Determine whether $f(x)=7 x^{2}+14 x-9$ has a minimum or maximum value. Find the value of the minimum or maximum. Find the axis of symmetry.
$f(x)$ has a :
minimum
maximum
The value of the minimum or maximum is: $\square$ help (numbers)
The axis of symmetry for $f(x)$ is given by $x=\square$ help (numbers)
Answer
Final Answer: The function $f(x)=7 x^{2}+14 x-9$ has a minimum value. The value of the minimum is \(\boxed{-16}\). The axis of symmetry for $f(x)$ is given by $x=\boxed{-1}$.
Step 1 :The function $f(x)=7 x^{2}+14 x-9$ is a quadratic function. The general form of a quadratic function is $f(x)=ax^{2}+bx+c$. If the coefficient $a$ is positive, the function has a minimum value. If the coefficient $a$ is negative, the function has a maximum value. In this case, the coefficient $a$ is 7, which is positive. Therefore, the function has a minimum value.

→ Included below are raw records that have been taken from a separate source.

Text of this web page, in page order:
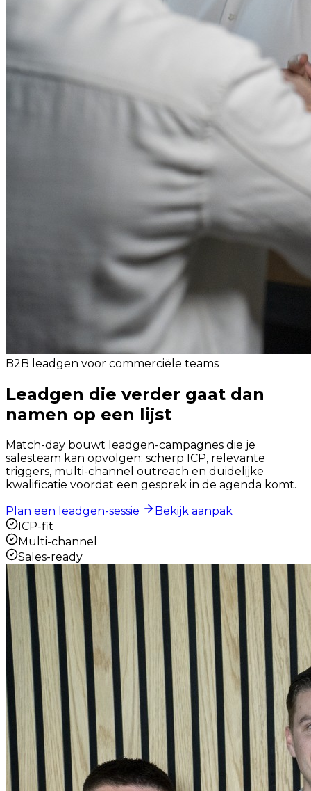
B2B leadgen voor commerciële teams
Leadgen die verder gaat dan
namen op een lijst
Match-day bouwt leadgen-campagnes die je
salesteam kan opvolgen: scherp ICP, relevante
triggers, multi-channel outreach en duidelijke
kwalificatie voordat een gesprek in de agenda komt.
Plan een leadgen-sessie
Bekijk aanpak
ICP-fit
Multi-channel
Sales-ready
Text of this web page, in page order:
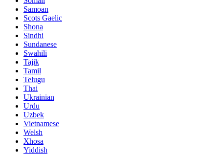
Samoan
Scots Gaelic
Shona
Sindhi
Sundanese
Swahili
Tajik
Tamil
Telugu
Thai
Ukrainian
Urdu
Uzbek
Vietnamese
Welsh
Xhosa
Yiddish
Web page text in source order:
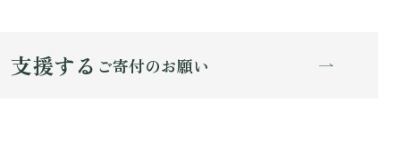
支援する ご寄付のお願い
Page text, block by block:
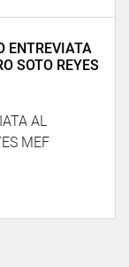
ENTREVIATA
SOTO REYES
AL
MEF
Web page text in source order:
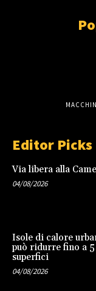
Editor Picks
Via libera alla
04/08/2026
Isole di calore
può ridurre fino a
superfici
04/08/2026
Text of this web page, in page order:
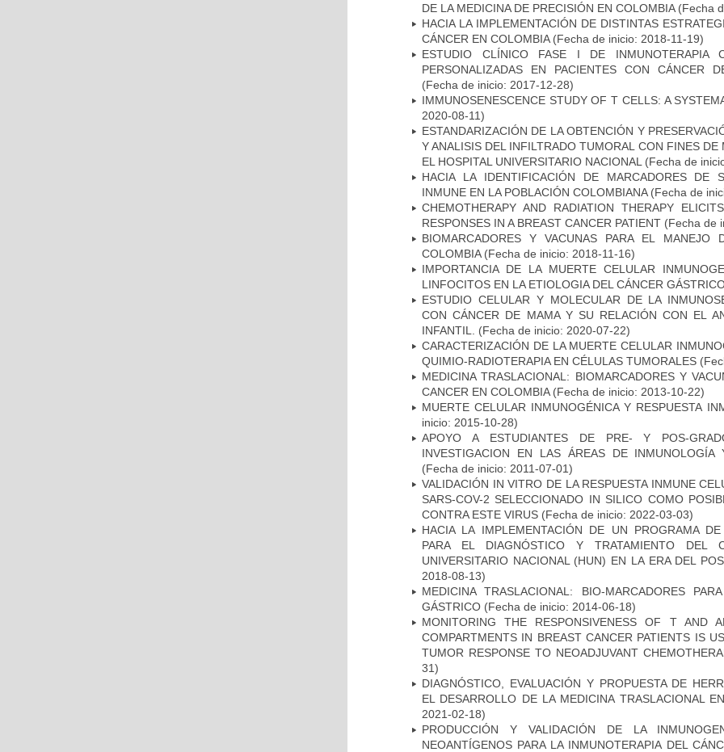
DE LA MEDICINA DE PRECISIÓN EN COLOMBIA(Fecha
HACIA LA IMPLEMENTACIÓN DE DISTINTAS
CÁNCER EN COLOMBIA(Fecha de inicio: 2018-11-19)
ESTUDIO CLÍNICO FASE I DE INMUNOTERAPIA
PERSONALIZADAS EN PACIENTES CON CÁNCER
(Fecha de inicio: 2017-12-28)
IMMUNOSENESCENCE STUDY OF T CELLS: A
2020-08-11)
ESTANDARIZACIÓN DE LA OBTENCIÓN Y
Y ANALISIS DEL INFILTRADO TUMORAL CON FINES DE
EL HOSPITAL UNIVERSITARIO NACIONAL (Fecha de
HACIA LA IDENTIFICACIÓN DE MARCADORES DE
INMUNE EN LA POBLACIÓN COLOMBIANA(Fecha de
CHEMOTHERAPY AND RADIATION THERAPY
RESPONSES IN A BREAST CANCER PATIENT (Fecha de
BIOMARCADORES Y VACUNAS PARA EL MANEJO
COLOMBIA(Fecha de inicio: 2018-11-16)
IMPORTANCIA DE LA MUERTE CELULAR
LINFOCITOS EN LA ETIOLOGIA DEL CÁNCER
ESTUDIO CELULAR Y MOLECULAR DE LA
CON CÁNCER DE MAMA Y SU RELACIÓN CON EL
INFANTIL.
(Fecha de inicio: 2020-07-22)
CARACTERIZACIÓN DE LA MUERTE CELULAR
QUIMIO-RADIOTERAPIA EN CÉLULAS TUMORALES
MEDICINA TRASLACIONAL: BIOMARCADORES Y
CANCER EN COLOMBIA(Fecha de inicio: 2013-10-22)
MUERTE CELULAR INMUNOGÉNICA Y RESPUESTA
inicio: 2015-10-28)
APOYO A ESTUDIANTES DE PRE- Y POS-
INVESTIGACION EN LAS ÁREAS DE INMUNOLOGÍA
(Fecha de inicio: 2011-07-01)
VALIDACIÓN IN VITRO DE LA RESPUESTA INMUNE
SARS-COV-2 SELECCIONADO IN SILICO COMO
CONTRA ESTE VIRUS (Fecha de inicio: 2022-03-03)
HACIA LA IMPLEMENTACIÓN DE UN PROGRAMA
PARA EL DIAGNÓSTICO Y TRATAMIENTO DEL
UNIVERSITARIO NACIONAL (HUN) EN LA ERA DEL
2018-08-13)
MEDICINA TRASLACIONAL: BIO-MARCADORES
GÁSTRICO (Fecha de inicio: 2014-06-18)
MONITORING THE RESPONSIVENESS OF T AND
COMPARTMENTS IN BREAST CANCER PATIENTS IS
TUMOR RESPONSE TO NEOADJUVANT
31)
DIAGNÓSTICO, EVALUACIÓN Y PROPUESTA DE
EL DESARROLLO DE LA MEDICINA TRASLACIONAL
2021-02-18)
PRODUCCIÓN Y VALIDACIÓN DE LA
NEOANTÍGENOS PARA LA INMUNOTERAPIA DEL

Step 2 :The value of the minimum or maximum of a quadratic function $f(x)=ax^{2}+bx+c$ is given by $f(-\frac{b}{2a})$. So, we can substitute $-\frac{b}{2a}$ into the function to find the minimum value.
Step 3 :The axis of symmetry of a quadratic function $f(x)=ax^{2}+bx+c$ is given by $x=-\frac{b}{2a}$. So, we can calculate $-\frac{b}{2a}$ to find the axis of symmetry.

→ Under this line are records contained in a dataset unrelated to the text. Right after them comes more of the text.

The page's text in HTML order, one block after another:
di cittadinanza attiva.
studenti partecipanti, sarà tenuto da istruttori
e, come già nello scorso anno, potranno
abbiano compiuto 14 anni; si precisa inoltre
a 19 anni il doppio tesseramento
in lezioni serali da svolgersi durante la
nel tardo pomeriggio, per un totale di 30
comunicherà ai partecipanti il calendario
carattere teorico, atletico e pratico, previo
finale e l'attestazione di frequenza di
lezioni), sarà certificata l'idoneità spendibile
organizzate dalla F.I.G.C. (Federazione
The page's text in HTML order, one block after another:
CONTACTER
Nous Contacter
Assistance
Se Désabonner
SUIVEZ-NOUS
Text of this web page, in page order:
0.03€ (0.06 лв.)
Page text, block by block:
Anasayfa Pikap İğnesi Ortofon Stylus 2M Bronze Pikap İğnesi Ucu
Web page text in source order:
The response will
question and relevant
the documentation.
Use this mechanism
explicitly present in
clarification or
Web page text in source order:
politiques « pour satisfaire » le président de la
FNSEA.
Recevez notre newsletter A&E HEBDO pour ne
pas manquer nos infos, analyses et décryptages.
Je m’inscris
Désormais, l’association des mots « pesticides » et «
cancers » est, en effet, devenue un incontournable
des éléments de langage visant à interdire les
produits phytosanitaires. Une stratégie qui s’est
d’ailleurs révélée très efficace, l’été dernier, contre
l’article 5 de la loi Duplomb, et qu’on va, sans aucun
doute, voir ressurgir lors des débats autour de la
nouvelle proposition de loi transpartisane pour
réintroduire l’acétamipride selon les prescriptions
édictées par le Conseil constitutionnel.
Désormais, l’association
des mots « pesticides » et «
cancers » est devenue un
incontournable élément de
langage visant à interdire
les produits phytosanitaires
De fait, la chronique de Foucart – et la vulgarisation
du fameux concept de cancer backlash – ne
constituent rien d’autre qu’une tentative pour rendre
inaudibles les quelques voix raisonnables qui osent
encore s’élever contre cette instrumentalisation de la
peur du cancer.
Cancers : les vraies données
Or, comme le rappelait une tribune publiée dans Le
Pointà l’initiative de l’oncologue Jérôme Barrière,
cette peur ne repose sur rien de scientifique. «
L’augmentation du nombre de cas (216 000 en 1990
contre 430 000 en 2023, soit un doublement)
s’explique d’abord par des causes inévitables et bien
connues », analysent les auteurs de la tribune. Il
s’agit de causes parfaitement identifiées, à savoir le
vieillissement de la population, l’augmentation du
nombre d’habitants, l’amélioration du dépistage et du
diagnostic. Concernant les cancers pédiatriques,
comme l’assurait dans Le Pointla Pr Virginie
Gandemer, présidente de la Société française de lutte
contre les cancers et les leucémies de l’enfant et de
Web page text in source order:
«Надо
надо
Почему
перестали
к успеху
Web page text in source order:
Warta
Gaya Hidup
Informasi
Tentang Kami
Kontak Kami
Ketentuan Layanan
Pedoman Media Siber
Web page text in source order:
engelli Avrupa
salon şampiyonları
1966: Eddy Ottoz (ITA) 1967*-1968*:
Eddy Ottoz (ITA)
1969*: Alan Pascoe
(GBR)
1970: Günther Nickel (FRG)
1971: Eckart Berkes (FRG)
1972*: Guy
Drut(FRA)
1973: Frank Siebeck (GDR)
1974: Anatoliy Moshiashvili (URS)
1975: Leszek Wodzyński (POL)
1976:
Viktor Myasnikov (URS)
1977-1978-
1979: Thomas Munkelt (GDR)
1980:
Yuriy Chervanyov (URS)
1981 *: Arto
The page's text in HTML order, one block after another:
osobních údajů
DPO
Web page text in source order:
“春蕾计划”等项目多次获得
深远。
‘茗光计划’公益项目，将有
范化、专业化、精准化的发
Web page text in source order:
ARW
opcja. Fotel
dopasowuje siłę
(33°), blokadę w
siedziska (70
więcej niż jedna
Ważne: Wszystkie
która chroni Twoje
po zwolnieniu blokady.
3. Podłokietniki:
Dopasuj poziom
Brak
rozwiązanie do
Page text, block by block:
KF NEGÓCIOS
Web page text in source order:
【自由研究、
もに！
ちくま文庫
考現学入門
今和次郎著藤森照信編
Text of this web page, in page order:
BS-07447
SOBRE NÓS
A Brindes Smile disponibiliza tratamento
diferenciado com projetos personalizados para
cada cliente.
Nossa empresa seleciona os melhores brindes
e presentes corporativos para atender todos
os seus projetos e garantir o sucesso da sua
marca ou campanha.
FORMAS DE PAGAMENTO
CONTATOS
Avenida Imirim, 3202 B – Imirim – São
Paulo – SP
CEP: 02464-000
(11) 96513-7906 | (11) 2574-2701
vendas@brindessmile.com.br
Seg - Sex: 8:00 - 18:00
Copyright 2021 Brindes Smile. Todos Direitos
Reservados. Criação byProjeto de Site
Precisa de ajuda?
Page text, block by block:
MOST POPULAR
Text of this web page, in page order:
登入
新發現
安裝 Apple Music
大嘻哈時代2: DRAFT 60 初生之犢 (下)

Step 4 :Substituting $-\frac{b}{2a}$ into the function, we find that the minimum value is -16.
Step 5 :Calculating $-\frac{b}{2a}$, we find that the axis of symmetry is -1.
Step 6 :Final Answer: The function $f(x)=7 x^{2}+14 x-9$ has a minimum value. The value of the minimum is \(\boxed{-16}\). The axis of symmetry for $f(x)$ is given by $x=\boxed{-1}$.